Conoscendo sua sorella, sarebbe andata a dire tutto al loro padre per evitare che commettesse qualche sciocchezza. Lei voleva giocarsi la carta della seduzione col barone, non essendo di nobili origini, forse sarebbe riuscita a entrare nelle sue grazie, diventare la sua amante le avrebbe garantito un bel po' di agiatezza.

«Comunque sta' attenta, sai che alla gente piace chiacchierare».

«Lo so, non temere».

Spense la candela e si misero a dormire.

Talia guardava con disprezzo la candela che continuava a bruciare imperterrita, quasi a schernirla per ciò che le era capitato.

Gli uomini lasciarono stare le ricerche di Gordo quando ormai era buio, adesso cominciavano a preoccuparsi anche loro per questa sua strana sparizione. Di sicuro non poteva essere scappato, non si era mai indebitato con nessuno e non aveva commesso alcun reato. Le ricerche sarebbero riprese l'indomani dopo la funzione.

Se anche solo sospettassero cosa si nasconde per davvero dietro la sparizione di mio marito pensava tra sé,. Così si ritrovò a chiedersi se fra gli uomini che avevano partecipato alle ricerche ci potessero essere i membri di quella loro setta. Doveva scoprire chi erano i dodici, di sicuro uno dei membri era Otto e domani sarebbe passata da lui per capire la verità.

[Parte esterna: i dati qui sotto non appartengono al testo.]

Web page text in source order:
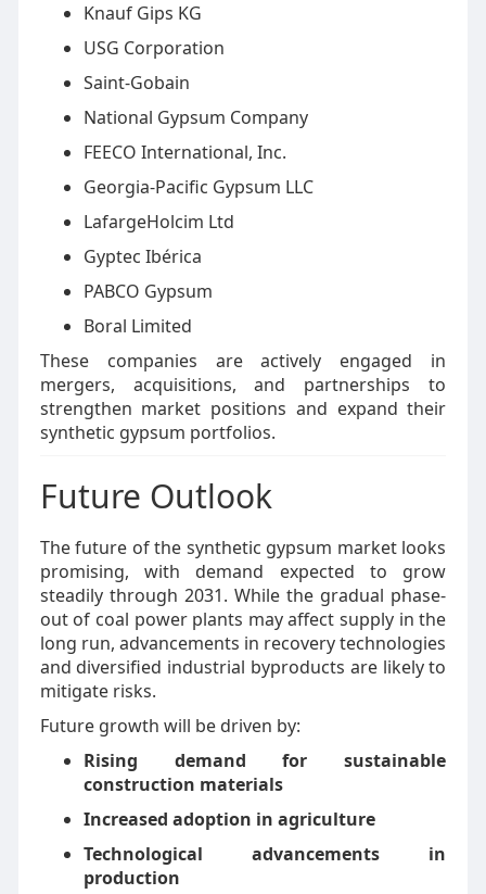
Knauf Gips KG
USG Corporation
Saint-Gobain
National Gypsum Company
FEECO International, Inc.
Georgia-Pacific Gypsum LLC
LafargeHolcim Ltd
Gyptec Ibérica
PABCO Gypsum
Boral Limited
These companies are actively engaged in
mergers, acquisitions, and partnerships to
strengthen market positions and expand their
synthetic gypsum portfolios.
Future Outlook
The future of the synthetic gypsum market looks
promising, with demand expected to grow
steadily through 2031. While the gradual phase-
out of coal power plants may affect supply in the
long run, advancements in recovery technologies
and diversified industrial byproducts are likely to
mitigate risks.
Future growth will be driven by:
Rising demand for sustainable
construction materials
Increased adoption in agriculture
Technological advancements in
production
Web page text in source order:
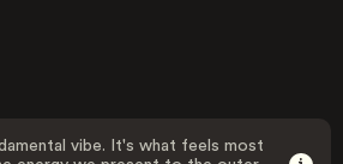
vibe. It's what feels most
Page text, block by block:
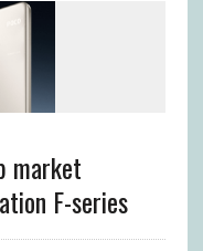
market
F-series
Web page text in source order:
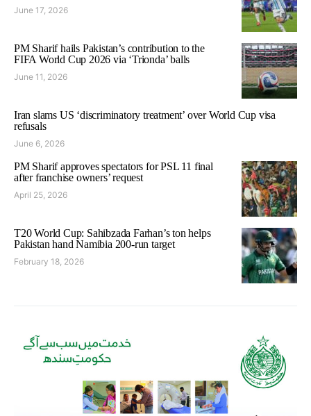
June 17, 2026
PM Sharif hails Pakistan’s contribution to the
FIFA World Cup 2026 via ‘Trionda’ balls
June 11, 2026
Iran slams US ‘discriminatory treatment’ over World Cup visa
refusals
June 6, 2026
PM Sharif approves spectators for PSL 11 final
after franchise owners’ request
April 25, 2026
T20 World Cup: Sahibzada Farhan’s ton helps
Pakistan hand Namibia 200-run target
February 18, 2026
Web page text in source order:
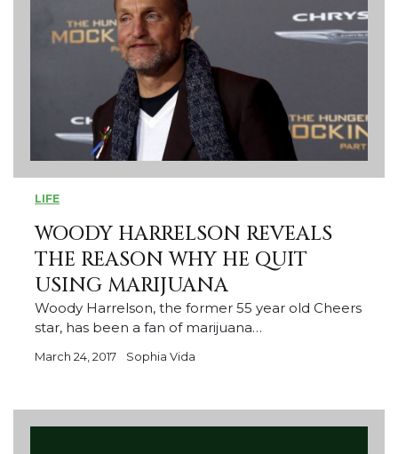
LIFE
WOODY HARRELSON REVEALS
THE REASON WHY HE QUIT
USING MARIJUANA
Woody Harrelson, the former 55 year old Cheers
star, has been a fan of marijuana…
March 24, 2017 Sophia Vida
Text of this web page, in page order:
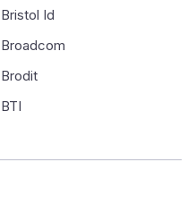
Bristol Id
Broadcom
Brodit
BTI
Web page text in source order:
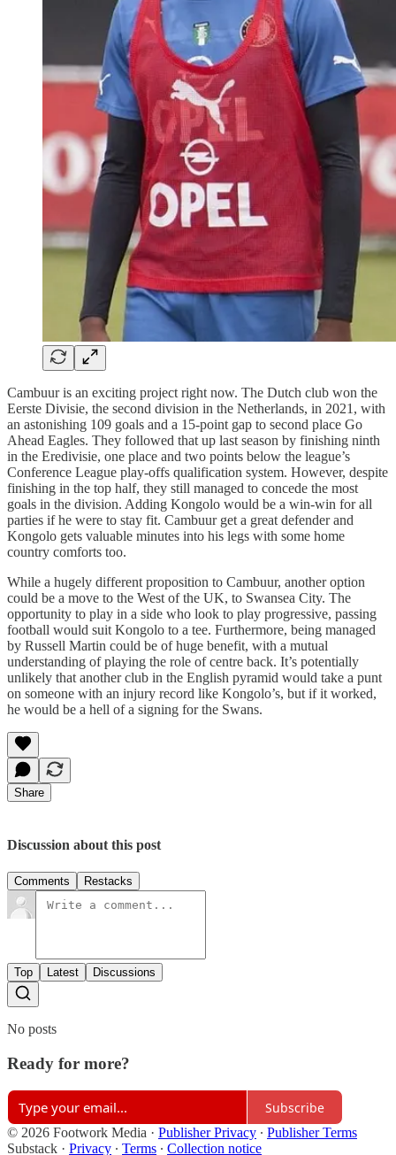
Cambuur is an exciting project right now. The Dutch club won the
Eerste Divisie, the second division in the Netherlands, in 2021, with
an astonishing 109 goals and a 15-point gap to second place Go
Ahead Eagles. They followed that up last season by finishing ninth
in the Eredivisie, one place and two points below the league’s
Conference League play-offs qualification system. However, despite
finishing in the top half, they still managed to concede the most
goals in the division. Adding Kongolo would be a win-win for all
parties if he were to stay fit. Cambuur get a great defender and
Kongolo gets valuable minutes into his legs with some home
country comforts too.
While a hugely different proposition to Cambuur, another option
could be a move to the West of the UK, to Swansea City. The
opportunity to play in a side who look to play progressive, passing
football would suit Kongolo to a tee. Furthermore, being managed
by Russell Martin could be of huge benefit, with a mutual
understanding of playing the role of centre back. It’s potentially
unlikely that another club in the English pyramid would take a punt
on someone with an injury record like Kongolo’s, but if it worked,
he would be a hell of a signing for the Swans.
Share
Discussion about this post
Comments Restacks
Top Latest Discussions
No posts
Ready for more?
Subscribe
© 2026 Footwork Media · Publisher Privacy ∙ Publisher Terms
Substack · Privacy ∙ Terms ∙ Collection notice
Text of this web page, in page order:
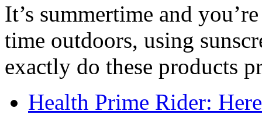
It’s summertime and
time outdoors, using
exactly do these products
Health Prime Rider:
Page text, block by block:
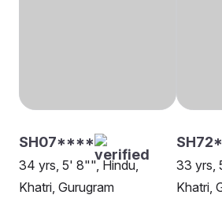
SH07****
34 yrs, 5' 8"", Hindu,
Khatri, Gurugram
33 yrs,
Khatri,
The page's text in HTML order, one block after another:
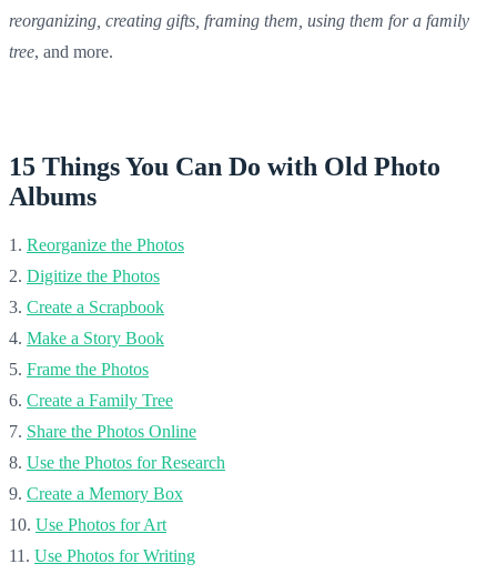
reorganizing, creating gifts, framing them, using them for a family
tree, and more.
15 Things You Can Do with Old Photo
Albums
1. Reorganize the Photos
2. Digitize the Photos
3. Create a Scrapbook
4. Make a Story Book
5. Frame the Photos
6. Create a Family Tree
7. Share the Photos Online
8. Use the Photos for Research
9. Create a Memory Box
10. Use Photos for Art
11. Use Photos for Writing
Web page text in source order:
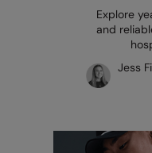
Explore
and
Jess
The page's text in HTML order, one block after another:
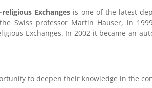
Exchanges is one of the latest
Swiss professor Martin Hauser, in
Exchanges. In 2002 it became an
to deepen their knowledge in the

Soffiò sulla fiamma senza successo, si umettò le dita e pigiò lo stoppino, ma servì solo a bruciarsi, la fiamma non voleva saperne di spegnersi, piena di rabbia la maledisse, maledisse il culto e tutti gli stolti che ne facevano parte. Andò a dormire, adesso toccava a lei occuparsi del forno. Una volta nel letto vuoto si lasciò andare al pianto, era vedova, il suo Gordo non l'avrebbe mai più abbracciata per addormentarsi.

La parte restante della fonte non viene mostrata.